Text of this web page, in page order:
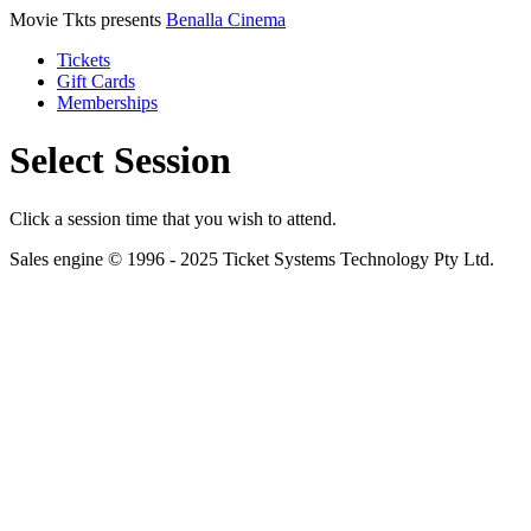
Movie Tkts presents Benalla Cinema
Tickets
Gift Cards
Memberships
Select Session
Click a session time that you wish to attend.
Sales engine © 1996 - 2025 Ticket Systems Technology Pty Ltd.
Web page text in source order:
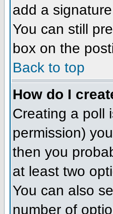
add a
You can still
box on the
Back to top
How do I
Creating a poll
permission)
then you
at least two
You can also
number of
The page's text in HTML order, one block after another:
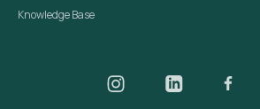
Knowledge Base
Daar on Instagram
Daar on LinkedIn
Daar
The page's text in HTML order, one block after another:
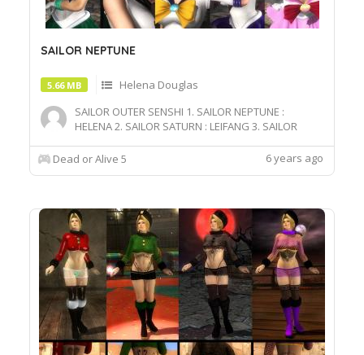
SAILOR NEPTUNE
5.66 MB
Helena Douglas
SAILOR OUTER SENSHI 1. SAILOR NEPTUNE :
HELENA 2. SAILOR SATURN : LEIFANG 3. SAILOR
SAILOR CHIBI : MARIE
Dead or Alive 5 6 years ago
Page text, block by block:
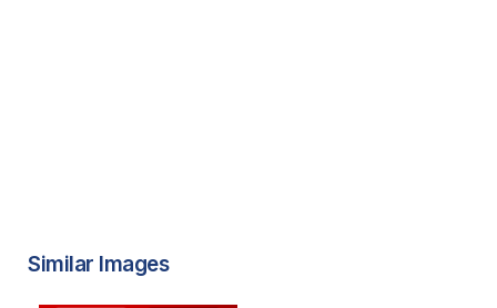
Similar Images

********************

From the data above, write out everything exactly except the pictures.

## [Expected answer]
Text of this web page, in page order:
Movie Tkts presents Benalla Cinema
Tickets
Gift Cards
Memberships
Select Session
Click a session time that you wish to attend.
Sales engine © 1996 - 2025 Ticket Systems Technology Pty Ltd.
Web page text in source order:
add a
You can still
box on the
Back to top
How do I
Creating a poll
permission)
then you
at least two
You can also
number of
The page's text in HTML order, one block after another:
Knowledge Base
Daar on Instagram
Daar on LinkedIn
Daar
The page's text in HTML order, one block after another:
SAILOR NEPTUNE
5.66 MB
Helena Douglas
SAILOR OUTER SENSHI 1. SAILOR NEPTUNE :
HELENA 2. SAILOR SATURN : LEIFANG 3. SAILOR
SAILOR CHIBI : MARIE
Dead or Alive 5 6 years ago
Page text, block by block:
Similar Images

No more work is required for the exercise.